Chroniques

par laurent bergnach

Jules Massenet
Werther

1 DVD TDK (2005)
DVWW-OPWER
production enregistrée au Staatsoper en février 2005

Avec cette production enregistrée au Staatsoper en février dernier, Werther retrouve un public viennois qui l'a soutenu depuis sa création au Hofoper, le 16 février 1892. Jules Massenet en avait achevé la partition piano-chant en 1887, mais le directeur de l'Opéra Comique, déçu de ne pas y retrouver les promesses de succès d'une Manon présentée trois ans plus tôt, refusa l'ouvrage. Alors que l'œuvre en germe était annoncée depuis 1880, il fallut attendre le succès de cette même Manon dans la capitale autrichienne (en 1890) pour qu'elle sortît du tiroir.
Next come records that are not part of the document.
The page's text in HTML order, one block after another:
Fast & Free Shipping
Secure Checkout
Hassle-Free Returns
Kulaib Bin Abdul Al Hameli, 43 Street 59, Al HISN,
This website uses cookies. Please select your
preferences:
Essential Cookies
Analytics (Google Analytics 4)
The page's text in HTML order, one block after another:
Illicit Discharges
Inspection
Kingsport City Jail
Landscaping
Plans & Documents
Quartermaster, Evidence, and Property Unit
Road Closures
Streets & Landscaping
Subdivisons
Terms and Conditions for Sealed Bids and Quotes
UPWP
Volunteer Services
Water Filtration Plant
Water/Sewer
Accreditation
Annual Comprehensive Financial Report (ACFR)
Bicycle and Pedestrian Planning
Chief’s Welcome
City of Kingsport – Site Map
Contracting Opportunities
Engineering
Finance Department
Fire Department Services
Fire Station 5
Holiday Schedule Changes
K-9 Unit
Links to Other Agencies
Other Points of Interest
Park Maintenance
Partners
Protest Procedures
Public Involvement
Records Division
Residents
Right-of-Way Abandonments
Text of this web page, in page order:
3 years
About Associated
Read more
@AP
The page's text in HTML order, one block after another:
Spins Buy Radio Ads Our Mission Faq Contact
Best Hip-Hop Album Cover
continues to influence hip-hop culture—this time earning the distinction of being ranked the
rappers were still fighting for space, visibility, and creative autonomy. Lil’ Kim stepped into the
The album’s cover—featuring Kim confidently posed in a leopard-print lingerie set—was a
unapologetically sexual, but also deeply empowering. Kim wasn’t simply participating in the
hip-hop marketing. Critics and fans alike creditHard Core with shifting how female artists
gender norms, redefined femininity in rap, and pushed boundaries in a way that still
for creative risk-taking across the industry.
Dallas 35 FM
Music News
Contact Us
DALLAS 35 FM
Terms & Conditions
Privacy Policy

L'accueil enthousiaste devait redonner confiance au compositeur qui privilégiait ici mélancolie et couleurs sombres.

Puisque le roman épistolaire de Goethe – Les Souffrances du jeune Werther (1774) ne présente que le point de vue de l'amoureux malheureux, les librettistes Edouard Blau, Paul Milliet et Georges Hartmann ont dû rééquilibrer l'action pour une version scénique ; ils ont notamment redonné du poids à l'indifférente Charlotte, maman de ses nombreux frères et sœurs, qui cette fois ne serait plus insensible à l'amour qu'on lui offre.

Malgré cela, elle reste prisonnière des conventions sociales – promesse d'épouser l'homme désigné par une mourante, résistance à l'adultère – et Andrei Serban a justement décalé l'histoire dans les années cinquante, qui regardent alors comme modèle la puritaine Amérique du Nord. Si certains partis pris se justifient difficilement – Albert assiste à l'adieu final –, son idée de l'arbre central est bienvenue à plusieurs égards et sa direction d'acteur des plus soignées.
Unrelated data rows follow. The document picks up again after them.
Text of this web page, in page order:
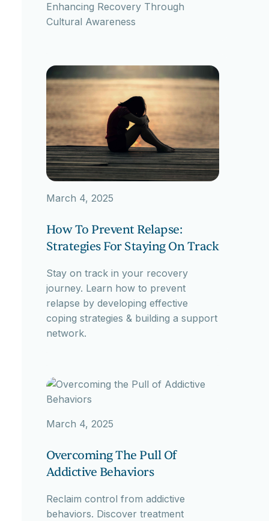
Enhancing Recovery Through
Cultural Awareness
March 4, 2025
How To Prevent Relapse:
Strategies For Staying On Track
Stay on track in your recovery
journey. Learn how to prevent
relapse by developing effective
coping strategies & building a support
network.
March 4, 2025
Overcoming The Pull Of
Addictive Behaviors
Reclaim control from addictive
behaviors. Discover treatment
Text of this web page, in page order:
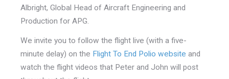
Albright, Global Head of Aircraft Engineering and
Production for APG.
We invite you to follow the flight live (with a five-
minute delay) on the Flight To End Polio website and
watch the flight videos that Peter and John will post
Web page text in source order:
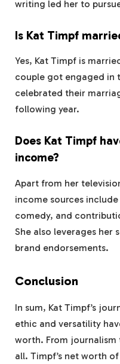
writing led her to
Is Kat Timpf
Yes, Kat Timpf is
couple got engaged in
celebrated their
following year.
Does Kat Timpf
income?
Apart from her
income sources
comedy, and
She also leverages her
brand endorsements.
Conclusion
In sum, Kat Timpf’s
ethic and versatility
worth. From journalism
all. Timpf’s net worth
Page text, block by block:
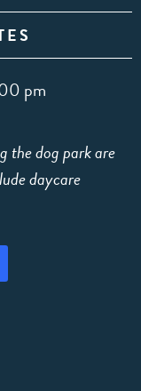
pm
the dog park are
daycare

Notre attachement aux personnages principaux est d'autant plus facile que des chanteurs solides les incarnent. D'une voix moelleuse au timbre rond, égale sur toute la tessiture, le mezzo letton Elina Garanca (Charlotte) pose ses aigus délicatement. Marcelo Álvarez (Werther fort nuancé) jouit d'une diction appréciable, et amène lui aussi ses aigus en douceur. Sans nasaliser, toujours souple et bien conduit, Adrian Eröd est le baryton idéal dans le rôle d'Albert. À la tête de l'Orchester der Wiener Staatsoper, le jeune Philippe Jordan surprend par sa maturité ; l'ensemble est très timbré, avec notamment des cordes claires et suaves qui rendent justice au travail de coloriste du Français.